Penundaan vaksin COVID-19 menimbulkan keraguan atas rencana memulai kembali internasional Qantas

Rico Merkert, pakar penerbangan di The University of Sydney, mengatakan penundaan program vaksin telah mengesampingkan jadwal untuk membuka kembali perbatasan Australia di luar Selandia Baru dan membuat Qantas tidak mungkin melanjutkan penerbangan ke tempat lain tahun ini, kecuali ” bubble ”dibuka dengan Singapura.

Memuat

“Saya tidak berharap saya terbang sebelum akhir tahun, sayangnya,” kata Profesor Merkert.
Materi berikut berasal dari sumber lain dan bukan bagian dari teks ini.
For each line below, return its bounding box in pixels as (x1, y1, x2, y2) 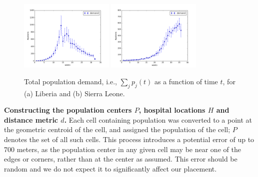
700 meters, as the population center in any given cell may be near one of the (4, 144, 241, 154)
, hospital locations (138, 105, 205, 115)
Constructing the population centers (4, 105, 132, 115)
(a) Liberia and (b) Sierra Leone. (24, 88, 125, 98)
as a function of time (154, 76, 218, 86)
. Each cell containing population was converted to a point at (64, 114, 252, 125)
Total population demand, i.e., (24, 76, 117, 86)
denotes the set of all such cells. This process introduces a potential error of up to (4, 134, 254, 144)
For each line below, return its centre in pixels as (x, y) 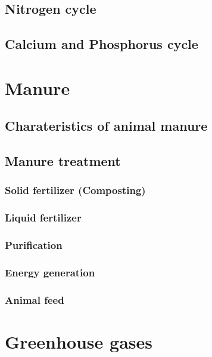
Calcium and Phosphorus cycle (102, 44)
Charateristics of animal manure (106, 126)
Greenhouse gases (79, 341)
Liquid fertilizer (43, 218)
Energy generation (50, 272)
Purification (34, 245)
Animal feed (35, 299)
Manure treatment (63, 161)
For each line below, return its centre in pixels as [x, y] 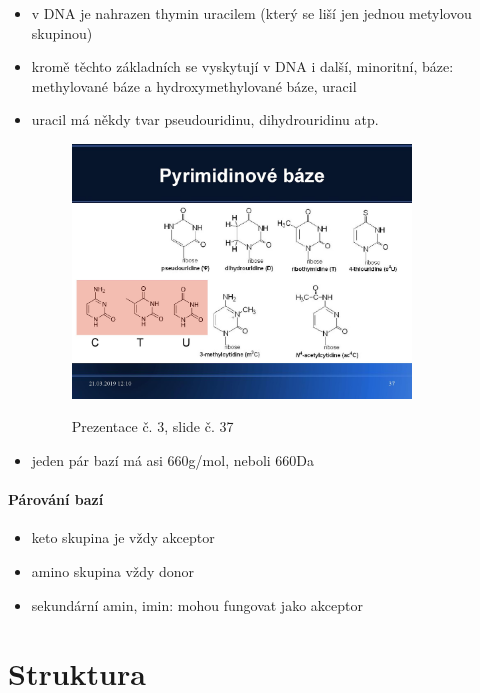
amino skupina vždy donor [113, 570]
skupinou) [62, 32]
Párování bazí [56, 499]
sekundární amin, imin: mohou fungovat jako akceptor [197, 604]
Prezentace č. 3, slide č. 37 [152, 426]
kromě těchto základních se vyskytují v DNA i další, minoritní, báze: [242, 66]
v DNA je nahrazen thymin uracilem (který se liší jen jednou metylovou [251, 13]
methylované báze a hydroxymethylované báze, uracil [194, 85]

“Dengan Singapura ada pembicaraan tentang membuka gelembung perjalanan … tapi apa pun ke Amerika Utara, Timur Tengah [or the UK] menjadi lebih kecil kemungkinannya. “

Matthew Findlay, direktur Ailevon Pacific Aviation Consulting, mengatakan ketidakpastian dan kebingungan seputar di mana maskapai penerbangan akan dapat terbang dan kapan masalah bagi Qantas dan siapa pun yang berharap untuk melakukan perjalanan.

“Satu hal yang diinginkan dan dibutuhkan wisatawan adalah kepercayaan pada pemesanan dan kepastian mereka, dan jika mereka tidak bisa mendapatkannya maka mereka tidak akan memesan,” katanya.

Jika pasar utama seperti AS dan Inggris tetap terlarang, Findlay mengatakan Qantas akan meluncurkan lebih banyak rute domestik dan layanan Selandia Baru untuk melayani penumpang yang ingin bepergian ke mana pun mereka bisa. Negara-negara Kepulauan Pasifik adalah kemungkinan tambahan gelembung perjalanan Australia, katanya.

Maskapai ini berada di jalur yang tepat untuk menerima dorongan besar dari pembukaan “gelembung perjalanan” dua arah yang memungkinkan perjalanan bebas karantina dengan Selandia Baru mulai Senin depan, 19 April.

Qantas dan badan anggarannya Jetstar telah menjadwalkan sekitar 140 penerbangan pulang-pergi antara Australia dan Selandia Baru mulai Senin depan, yang lebih dari 80 persen dari kapasitas pra-COVID mereka di seluruh Tasman. Penerbangan ke Selandia Baru menyumbang sekitar 13 persen dari penumpang internasional Qantas dan 5 persen dari total penumpang sebelum pandemi.

Sekitar 7500 pilot internasional Qantas, awak dan karyawan lainnya tetap mundur sementara perbatasan internasional Australia tetap ditutup. Para pekerja tersebut menerima $ 500 seminggu hingga Oktober sebagai pengganti JobKeeper, sebagai bagian dari paket dukungan penerbangan senilai $ 1,2 miliar.